C'est un des nombreux intérêts de ce livre que de montrer l'organisation des grands magasins, la discipline attendue des vendeuses, la livraison à domicile d'un maillot de bain... Et on est bien dans la description d'un phénomène contemporain :
Citation :
" - ... Fixe ! crie une voix mâle et imposante.
Au signal, tout le monde s'incline poliment dans une brève prière collective à l'intention des dieux du commerce." (page 84).

Parenthèse.
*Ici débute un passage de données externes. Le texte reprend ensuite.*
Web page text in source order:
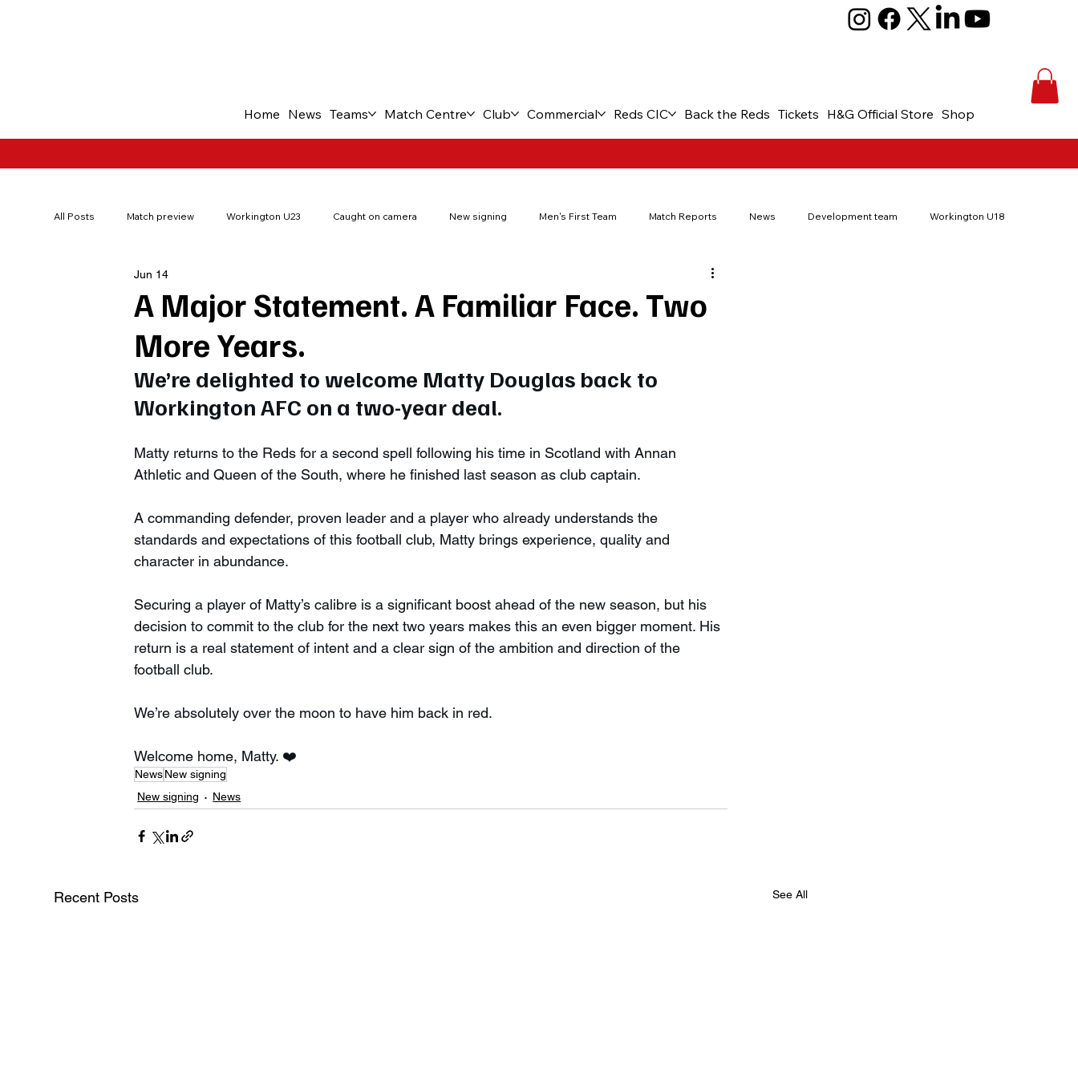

Photo prise peu après l'ouverture d'un grand magasin à Kyoto, un dimanche, en 2008. Après l'hymne du magasin, les vendeuses saluaient les premiers clients.


Fin de la parenthèse, retour au livre.

Cela va même extrêmement loin :
Citation :
"[..] un article du règlement interne des « Grandes Galeries de Ginza » prescrivait aux employées de céder leur place dans le tramway aux passagers portant des sacs et des paquets aux couleurs du magasin. C'était pousser un peu loin le sens du devoir et du service après-vente !" (page 92).
Il y a même un "Carnet de correspondance familiale" (page 151) qui signale aux parents des employées (non mariées) leurs horaires, écarts de conduite, etc.

Mais revenons à notre sympathique petite famille sans mère, et surprenons Roku en train de faire les valises.
C'est du boulot !
Citation :
"Le livre d'arithmétique, de lecture, les cahiers, les crayons... ensuite les caramels, les chewing-gums, les ballons, les "grignotes de riz"... Ah ! J'allais oublier les médicaments pour le ventre ! Ouf, ça y est ! »
Il était en nage et épuisé.
C'était vraiment là le travail d'une maman japonaise et Roku aspirait à retrouver la vie normale du mâle japonais qui se contente de grommeler des ordres à son épouse. Il ne se sentait plus la patience d'attendre." (page 34).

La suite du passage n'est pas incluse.